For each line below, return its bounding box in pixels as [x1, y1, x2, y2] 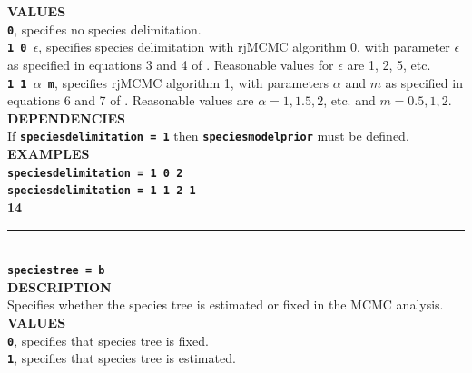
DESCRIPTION [7, 277, 112, 296]
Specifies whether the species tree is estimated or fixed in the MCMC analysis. [7, 295, 444, 314]
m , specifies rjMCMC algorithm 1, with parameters [47, 73, 329, 92]
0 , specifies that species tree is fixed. [7, 330, 209, 349]
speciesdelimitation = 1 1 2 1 [7, 184, 196, 198]
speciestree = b [7, 264, 105, 278]
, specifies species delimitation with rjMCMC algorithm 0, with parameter [38, 37, 450, 56]
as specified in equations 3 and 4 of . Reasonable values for [7, 54, 334, 74]
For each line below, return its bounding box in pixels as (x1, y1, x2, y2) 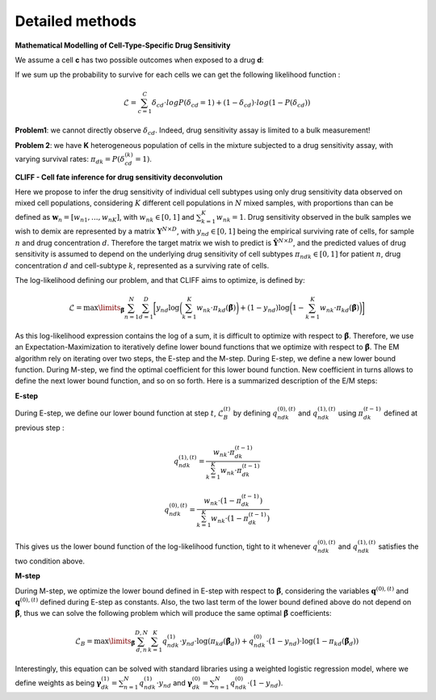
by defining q (233, 408, 278, 418)
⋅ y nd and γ (156, 677, 193, 689)
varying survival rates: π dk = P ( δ (15, 154, 125, 166)
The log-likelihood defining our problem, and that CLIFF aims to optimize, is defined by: (15, 275, 306, 285)
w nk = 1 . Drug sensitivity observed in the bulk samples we (216, 212, 412, 224)
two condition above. (15, 556, 85, 566)
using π (337, 408, 364, 418)
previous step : (15, 423, 65, 432)
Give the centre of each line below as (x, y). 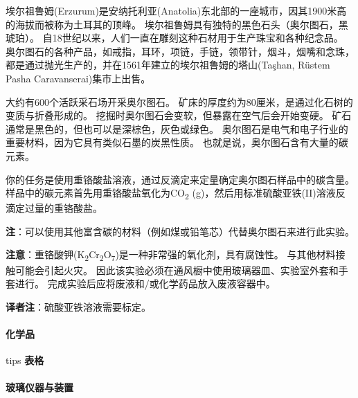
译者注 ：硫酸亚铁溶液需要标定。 (78, 306)
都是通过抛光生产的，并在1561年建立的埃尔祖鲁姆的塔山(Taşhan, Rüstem (168, 65)
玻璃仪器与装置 (39, 387)
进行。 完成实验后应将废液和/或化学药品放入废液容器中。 (145, 283)
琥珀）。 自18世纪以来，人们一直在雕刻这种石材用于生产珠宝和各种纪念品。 (174, 38)
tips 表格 (25, 360)
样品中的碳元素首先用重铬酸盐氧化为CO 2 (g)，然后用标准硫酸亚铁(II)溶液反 (176, 193)
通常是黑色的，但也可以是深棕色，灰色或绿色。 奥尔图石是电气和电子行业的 (177, 128)
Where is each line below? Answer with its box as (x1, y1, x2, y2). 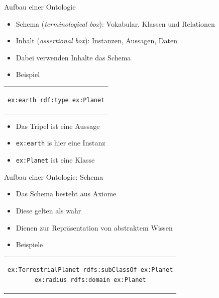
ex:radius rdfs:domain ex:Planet (34, 276, 146, 284)
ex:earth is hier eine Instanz (16, 137, 105, 148)
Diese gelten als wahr (16, 205, 81, 215)
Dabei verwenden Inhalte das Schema (16, 52, 131, 62)
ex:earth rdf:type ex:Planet (8, 96, 105, 104)
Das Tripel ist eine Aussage (16, 120, 100, 131)
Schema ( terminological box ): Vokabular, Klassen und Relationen (16, 18, 215, 29)
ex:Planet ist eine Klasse (16, 155, 95, 165)
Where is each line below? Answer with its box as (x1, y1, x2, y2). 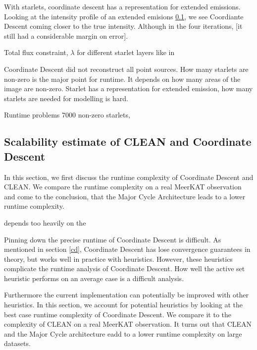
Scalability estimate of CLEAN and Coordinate (4, 134, 252, 149)
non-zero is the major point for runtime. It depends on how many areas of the (4, 73, 241, 84)
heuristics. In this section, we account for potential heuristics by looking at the (4, 299, 243, 310)
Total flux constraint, (4, 47, 68, 58)
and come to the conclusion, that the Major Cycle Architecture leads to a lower (4, 191, 246, 201)
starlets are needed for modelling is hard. (4, 93, 128, 103)
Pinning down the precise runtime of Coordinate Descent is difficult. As (4, 234, 221, 244)
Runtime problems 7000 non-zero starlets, (4, 110, 130, 120)
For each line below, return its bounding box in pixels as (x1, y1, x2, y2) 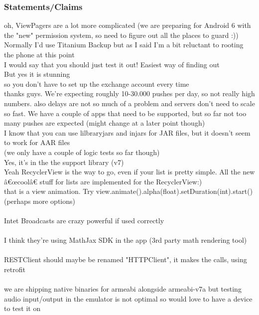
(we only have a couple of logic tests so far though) (4, 147, 160, 157)
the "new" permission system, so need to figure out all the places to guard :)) (4, 29, 239, 40)
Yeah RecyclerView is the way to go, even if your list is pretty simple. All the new (4, 166, 255, 177)
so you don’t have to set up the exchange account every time (4, 78, 189, 89)
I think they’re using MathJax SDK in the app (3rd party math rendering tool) (4, 235, 247, 245)
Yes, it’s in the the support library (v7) (4, 157, 124, 167)
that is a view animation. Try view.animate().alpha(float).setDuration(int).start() (4, 186, 253, 196)
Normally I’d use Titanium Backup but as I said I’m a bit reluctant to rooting (4, 39, 244, 50)
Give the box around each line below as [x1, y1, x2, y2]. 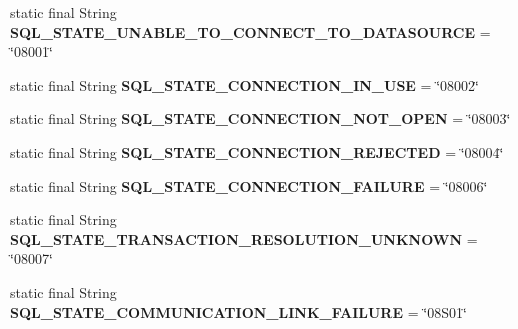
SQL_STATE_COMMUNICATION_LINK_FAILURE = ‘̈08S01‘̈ [10, 301, 467, 322]
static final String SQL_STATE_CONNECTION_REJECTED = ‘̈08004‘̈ [10, 141, 504, 162]
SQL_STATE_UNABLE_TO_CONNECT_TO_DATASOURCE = [10, 21, 491, 42]
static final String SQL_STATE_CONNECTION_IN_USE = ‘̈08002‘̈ [10, 74, 479, 95]
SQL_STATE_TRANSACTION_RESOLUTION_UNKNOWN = [10, 228, 478, 249]
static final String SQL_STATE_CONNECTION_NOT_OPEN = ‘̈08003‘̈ [10, 108, 511, 129]
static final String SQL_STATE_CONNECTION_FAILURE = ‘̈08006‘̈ [10, 175, 488, 196]
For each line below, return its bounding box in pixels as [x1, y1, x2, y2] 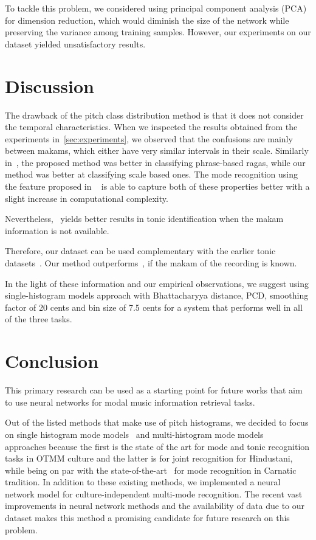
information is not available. [5, 224, 109, 237]
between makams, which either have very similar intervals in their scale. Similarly [5, 144, 309, 157]
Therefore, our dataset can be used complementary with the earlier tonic [5, 244, 276, 257]
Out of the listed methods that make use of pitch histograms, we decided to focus [5, 416, 309, 429]
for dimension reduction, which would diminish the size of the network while [5, 13, 289, 26]
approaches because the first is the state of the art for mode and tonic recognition [5, 440, 310, 452]
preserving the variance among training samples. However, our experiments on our [5, 26, 311, 38]
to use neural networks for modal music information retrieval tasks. [5, 395, 255, 408]
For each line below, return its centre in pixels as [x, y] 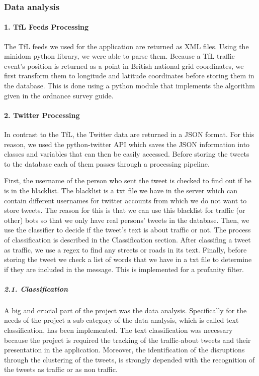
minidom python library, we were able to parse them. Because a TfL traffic [119, 56]
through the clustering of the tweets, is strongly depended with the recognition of [129, 359]
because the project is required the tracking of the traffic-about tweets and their [127, 340]
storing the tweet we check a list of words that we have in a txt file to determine [128, 259]
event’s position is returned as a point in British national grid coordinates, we [124, 66]
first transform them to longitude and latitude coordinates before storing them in [129, 76]
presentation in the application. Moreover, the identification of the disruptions [124, 350]
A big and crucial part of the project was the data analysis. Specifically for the [125, 310]

**ASSIGNMENT:**
Could you repeat, exactly, only the lines above starting at the one that has "DESCRIPTION [7, 277, 112, 296]" and stopping after the one that has "The log-likelihood defining", without the pictures?

**REPLY TO THE EXERCISE:**
DESCRIPTION [7, 277, 112, 296]
Specifies whether the species tree is estimated or fixed in the MCMC analysis. [7, 295, 444, 314]
m , specifies rjMCMC algorithm 1, with parameters [47, 73, 329, 92]
0 , specifies that species tree is fixed. [7, 330, 209, 349]
speciesdelimitation = 1 1 2 1 [7, 184, 196, 198]
speciestree = b [7, 264, 105, 278]
, specifies species delimitation with rjMCMC algorithm 0, with parameter [38, 37, 450, 56]
as specified in equations 3 and 4 of . Reasonable values for [7, 54, 334, 74]
For each line below, return its bounding box in pixels as (x1, y1, x2, y2) 
by defining q (233, 408, 278, 418)
⋅ y nd and γ (156, 677, 193, 689)
varying survival rates: π dk = P ( δ (15, 154, 125, 166)
The log-likelihood defining our problem, and that CLIFF aims to optimize, is defined by: (15, 275, 306, 285)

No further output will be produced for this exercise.